Salon.com: Newt: For Shariah law before he was against it
Newt Gingrich has become one of the most vocal Muslim-baiting Republicans in the country, from his call for a federal ban on Shariah to his comparison of the organizers of the “ground zero mosque” to Nazis. But Gingrich’s recent rhetoric represents a little-noticed shift from an earlier period in his career when he had a strikingly warm relationship with the American Muslim community.
As speaker of the House in the 1990s, for example, Gingrich played a key role in setting aside space on Capitol Hill for Muslim congressional staffers to pray each Friday; he was involved with a Republican Islamic group that promoted Shariah-compliant finance, which critics — including Gingrich — now deride as a freedom-destroying abomination; and he maintained close ties with another Muslim conservative group that even urged Gingrich to run for president in 2007.

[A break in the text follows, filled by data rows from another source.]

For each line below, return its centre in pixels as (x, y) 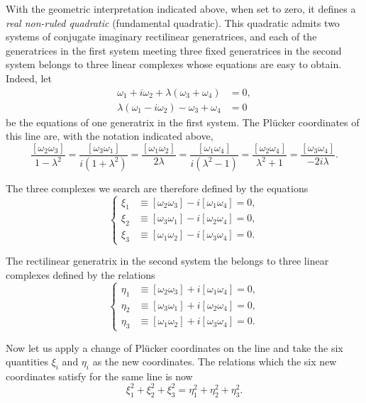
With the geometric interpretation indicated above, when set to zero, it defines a (181, 9)
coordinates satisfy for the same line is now (99, 376)
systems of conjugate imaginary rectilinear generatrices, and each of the (161, 37)
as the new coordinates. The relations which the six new (215, 361)
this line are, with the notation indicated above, (110, 136)
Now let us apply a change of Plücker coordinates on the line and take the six (174, 347)
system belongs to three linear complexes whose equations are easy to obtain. (174, 64)
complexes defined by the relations (81, 274)
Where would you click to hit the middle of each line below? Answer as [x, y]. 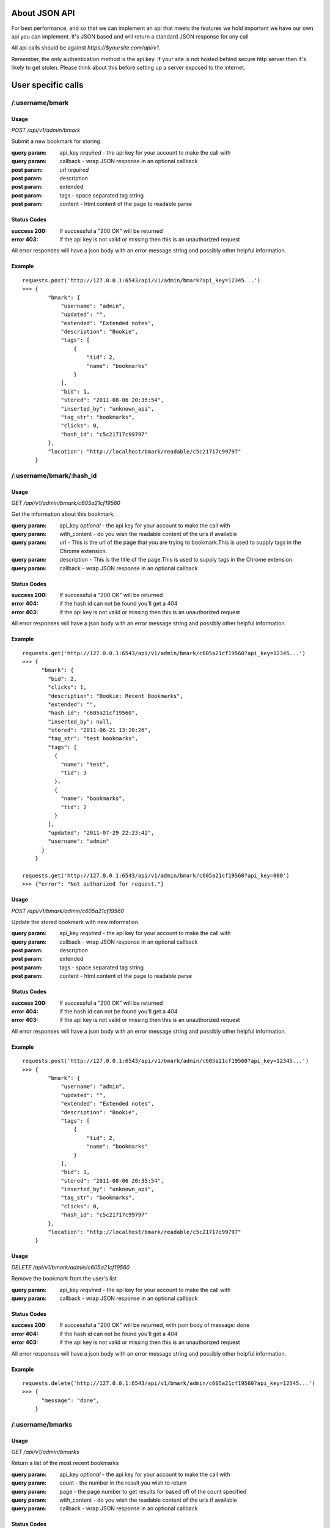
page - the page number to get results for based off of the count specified [153, 1491]
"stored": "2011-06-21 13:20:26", [100, 730]
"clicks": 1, [67, 687]
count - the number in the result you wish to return [123, 1483]
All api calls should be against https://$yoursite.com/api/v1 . [86, 48]
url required [74, 170]
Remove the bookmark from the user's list [64, 1279]
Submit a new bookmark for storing [56, 141]
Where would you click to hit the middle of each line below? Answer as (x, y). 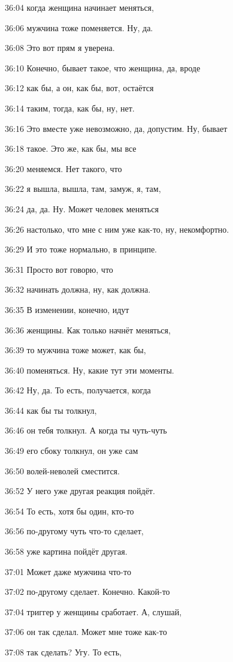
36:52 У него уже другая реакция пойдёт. (80, 491)
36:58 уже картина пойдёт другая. (66, 551)
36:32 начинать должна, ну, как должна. (78, 289)
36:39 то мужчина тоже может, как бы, (75, 350)
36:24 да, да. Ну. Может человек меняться (82, 208)
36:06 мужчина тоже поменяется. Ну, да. (79, 27)
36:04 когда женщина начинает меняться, (79, 7)
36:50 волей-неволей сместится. (62, 470)
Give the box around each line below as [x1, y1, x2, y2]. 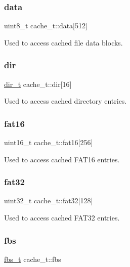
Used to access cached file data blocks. [4, 37, 123, 48]
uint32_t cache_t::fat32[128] [4, 195, 93, 206]
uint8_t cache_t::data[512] [4, 20, 88, 31]
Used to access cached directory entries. [4, 96, 127, 106]
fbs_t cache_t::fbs [4, 253, 61, 264]
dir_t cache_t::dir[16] [4, 78, 72, 89]
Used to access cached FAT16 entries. [4, 154, 120, 164]
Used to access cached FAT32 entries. [4, 212, 120, 223]
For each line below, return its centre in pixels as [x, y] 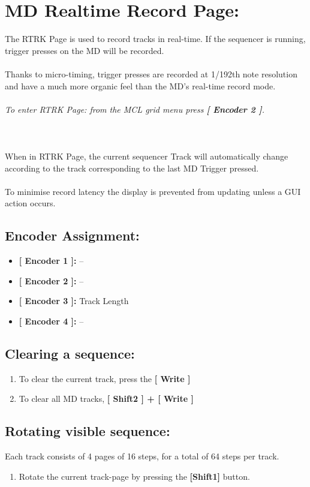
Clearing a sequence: [70, 353]
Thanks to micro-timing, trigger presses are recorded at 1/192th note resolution [151, 73]
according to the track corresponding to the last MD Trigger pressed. [132, 168]
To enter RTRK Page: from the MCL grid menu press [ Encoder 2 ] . [135, 109]
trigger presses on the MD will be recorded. [85, 50]
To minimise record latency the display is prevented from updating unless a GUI [153, 191]
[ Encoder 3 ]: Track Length [74, 301]
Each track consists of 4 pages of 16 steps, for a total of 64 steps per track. [142, 456]
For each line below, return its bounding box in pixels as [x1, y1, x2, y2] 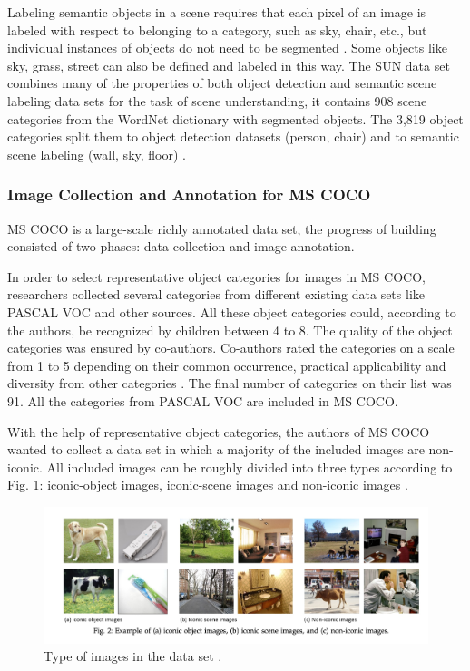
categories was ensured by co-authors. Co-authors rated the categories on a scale [7, 338, 455, 357]
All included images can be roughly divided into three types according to [46, 457, 453, 476]
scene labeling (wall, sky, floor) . [7, 144, 186, 163]
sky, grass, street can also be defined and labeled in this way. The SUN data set [7, 55, 450, 74]
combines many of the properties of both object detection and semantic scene [7, 73, 437, 92]
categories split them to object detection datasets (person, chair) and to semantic [7, 127, 459, 146]
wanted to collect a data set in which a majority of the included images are [7, 440, 425, 459]
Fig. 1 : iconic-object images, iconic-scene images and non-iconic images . [7, 475, 408, 494]
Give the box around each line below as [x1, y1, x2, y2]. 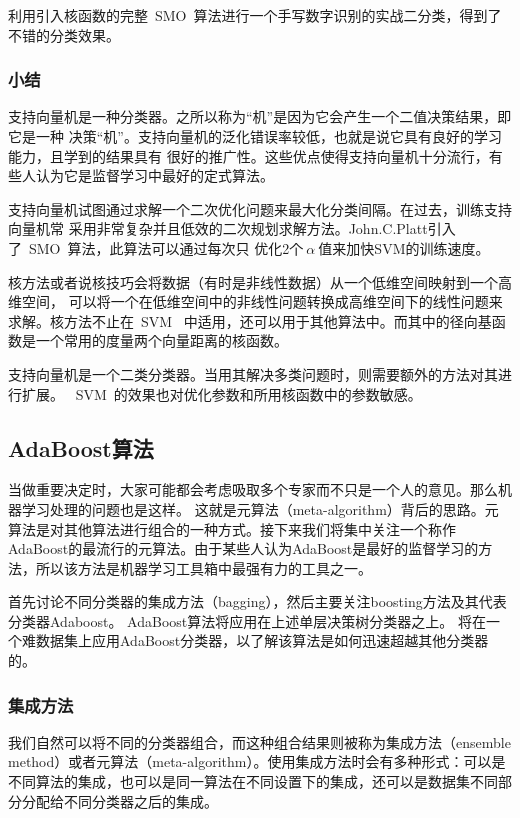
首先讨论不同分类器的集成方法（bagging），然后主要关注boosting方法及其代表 [8, 591, 507, 612]
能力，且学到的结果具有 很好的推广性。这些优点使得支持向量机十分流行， [8, 145, 489, 166]
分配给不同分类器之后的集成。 [21, 790, 218, 811]
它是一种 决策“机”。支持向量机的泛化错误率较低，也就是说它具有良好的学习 [8, 126, 502, 146]
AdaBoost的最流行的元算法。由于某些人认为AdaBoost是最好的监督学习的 [8, 538, 479, 559]
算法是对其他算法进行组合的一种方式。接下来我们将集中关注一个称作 [8, 518, 456, 539]
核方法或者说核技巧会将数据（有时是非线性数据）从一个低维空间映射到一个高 [8, 271, 512, 292]
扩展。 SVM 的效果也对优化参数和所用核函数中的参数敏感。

Gingrich’s changing relationship with the Muslim community mirrors a similar evolution in the Republican Party at large. President Bush won amajority of Muslim votes in 2000, but after Sept. 11 and the subsequent passage of the Patriot Act, the invasion of Iraq, and Abu Ghraib, Muslim Americans shifted to the Democratic column. After Bush — who had at least given rhetorical support to the idea of non-discrimination — left office, explicitly anti-Muslim voices in the GOP became more prominent, most visibly during the hullabaloo last summer about the planned Islamic community center near ground zero.